Long story short: Oscar, 16 Jahre, Graf von Ebersdorff und Moni, 53 Jahre, Großmutter mit mehreren Jobs, lernen sich beim Mathe-Studium kennen. Die Geschichte wird ausschließlich aus Oscars Sichtweise erzählt, sodass von Anfang an klar ist, dass Moni für ihn hier völlig fehl am Platze ist. Aus der anfänglichen Skepsis entwickelt sich dann allerdings schnell eine Freundschaft.

Es gibt sicherlich viele Ebenen, auf denen man die Charakterentwicklung Oscars beurteilen kann. Ich habe mal wieder die feministische Brille auf und damit sieht man vor allem eines: Dass Oscar als 16-jähriger upper class Angehöriger, das Gedankengut und Machtstreben der weißen Männer und patriarchale Strukturen im 21. Jahrhundert (und leider wahrscheinlich darüber hinaus) aufrecht hält. Er kommt gar nicht auf den Gedanken, dass Moni ein Mathematik-Studium wuppen kann, nur weil sie drei Enkel, drei Jobs, eine Püppi und einen Pit hat. Dass sie ihn, Oscar, defacto locker in die Tasche stecken kann. Während Oscar nun innerhalb der Geschichte eine soziale Entwicklung durchläuft, bleibt diese Frage bis zuletzt bestehen: Werden privilegierte Männer jemals einsehen, dass Frauen ihnen in jeder Hinsicht gleichrangig sind?

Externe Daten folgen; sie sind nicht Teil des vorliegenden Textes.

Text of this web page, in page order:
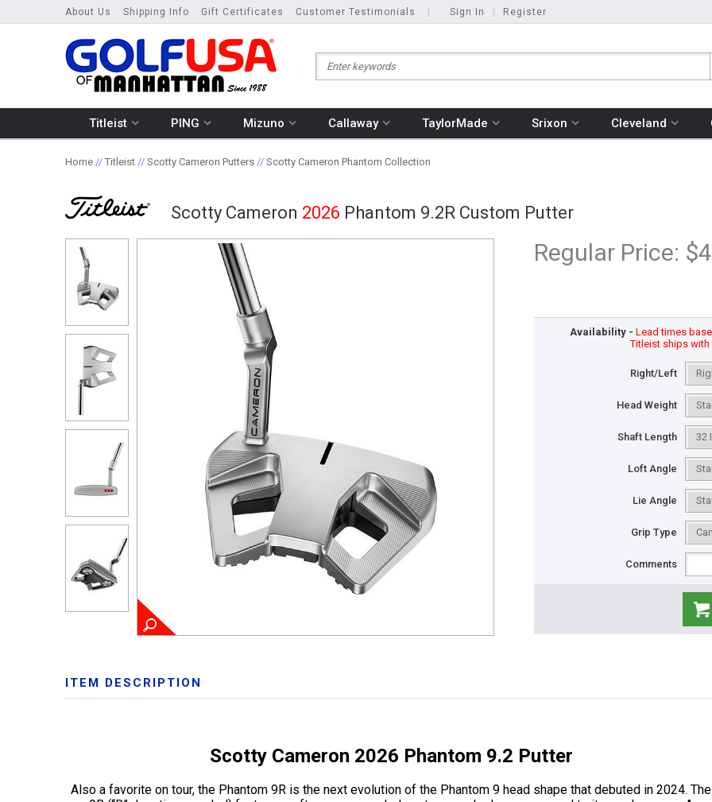
About Us Shipping Info Gift Certificates Customer Testimonials Sign In Register
Titleist PING Mizuno Callaway TaylorMade Srixon Cleveland
Home // Titleist // Scotty Cameron Putters // Scotty Cameron Phantom Collection
Scotty Cameron 2026 Phantom 9.2R Custom Putter
Regular Price:
Availability - Lead times
Titleist ships with
Right/Left
Head Weight
Shaft Length
Loft Angle
Lie Angle
Grip Type
Comments
ITEM DESCRIPTION
Scotty Cameron 2026 Phantom 9.2 Putter
Also a favorite on tour, the Phantom 9R is the next evolution of the Phantom 9 head shape that debuted in 2024. The
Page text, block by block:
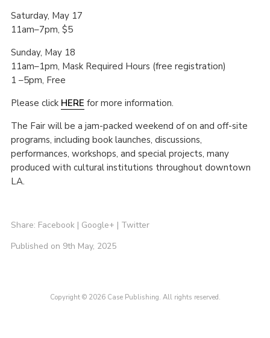
Saturday, May 17
11am–7pm, $5
Sunday, May 18
11am–1pm, Mask Required Hours (free registration)
1 –5pm, Free
Please click HERE for more information.
The Fair will be a jam-packed weekend of on and off-site
programs, including book launches, discussions,
performances, workshops, and special projects, many
produced with cultural institutions throughout downtown
LA.
Share: Facebook| Google+ | Twitter
Published on 9th May, 2025
Copyright © 2026 Case Publishing. All rights reserved.
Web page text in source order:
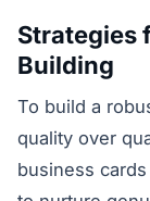
Strategies
Building
To build a
quality over
business
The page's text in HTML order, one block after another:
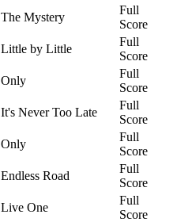
The Mystery
Full
Score
Little by Little
Full
Score
Only
Full
Score
It's Never Too Late
Full
Score
Only
Full
Score
Endless Road
Full
Score
Live One
Full
Score
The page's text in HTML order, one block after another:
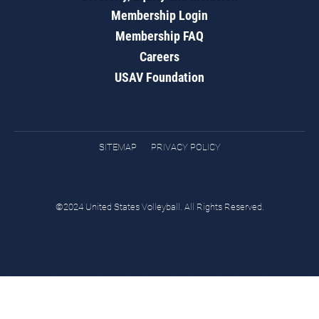
Membership Login
Membership FAQ
Careers
USAV Foundation
SITEMAP PRIVACY POLICY
©2024 United States Volleyball. All Rights Reserved.
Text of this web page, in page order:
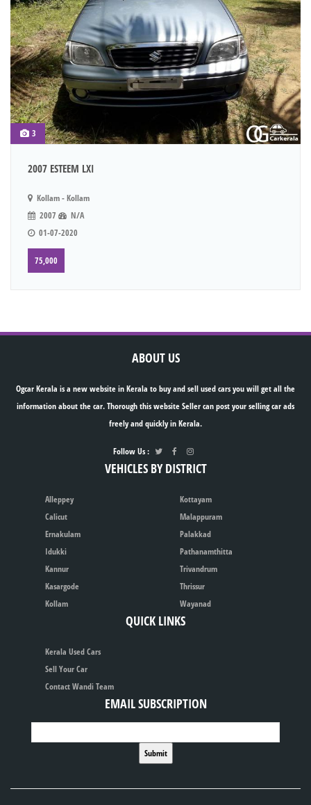
3
2007 ESTEEM LXI
Kollam - Kollam
2007
N/A
01-07-2020
75,000
ABOUT US
Ogcar Kerala is a new website in Kerala to buy and sell used cars you will get all the
information about the car. Thorough this website Seller can post your selling car ads
freely and quickly in Kerala.
Follow Us :
VEHICLES BY DISTRICT
Alleppey
Calicut
Ernakulam
Idukki
Kannur
Kasargode
Kollam
Kottayam
Malappuram
Palakkad
Pathanamthitta
Trivandrum
Thrissur
Wayanad
QUICK LINKS
Kerala Used Cars
Sell Your Car
Contact Wandi Team
EMAIL SUBSCRIPTION
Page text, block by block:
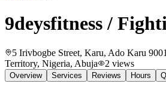
9deysfitness /
5 Irivbogbe Street, Karu, Ado Karu
Territory, Nigeria, Abuja 2 views
Overview Services Reviews Hours
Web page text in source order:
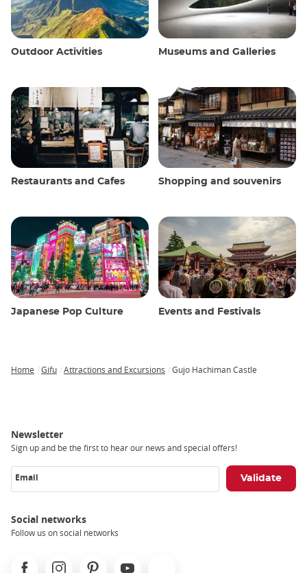
Outdoor Activities Museums and Galleries
Restaurants and Cafes Shopping and souvenirs
Japanese Pop Culture Events and Festivals
Home Gifu Attractions and Excursions Gujo Hachiman Castle
Newsletter
Sign up and be the first to hear our news and special offers!
Email
Social networks
Follow us on social networks
FacebookInstagramPinterest Youtube

Ich glaube ich muss nach diesem Plädoyer gar nicht extra erwähnen, dass Moni hingegen mein Herz von Anfang an erobert hat. Ihr musst du nicht erklären wie das Leben funktioniert (okay, vielleicht wie man die Mensa-Karte auflädt) und trotz ihres wahnsinnig anstrengenden Lebens hat sie gute Laune, ein offenes Ohr und ein Händchen fürs Zwischenmenschliche.

Der Schluss kam mir persönlich etwas zu plötzlich und lässt einige Fragen offen. Ich hätte mir hier eine stärkere Positionierung Oscars gewünscht, die seine Entwicklung abgeschlossen hätte. So bliebt wieder einmal die große Frage wo wir Frauen zur heutigen Zeit in den MINT Bereichen (naja, eigentlich auch nicht nur da) stehen. Das Buch schafft es aber mit Witz und Leichtigkeit eine nicht erwartete Tiefe zu schaffen, was mir sehr gut gefallen hat. Klare Leseempfehlung!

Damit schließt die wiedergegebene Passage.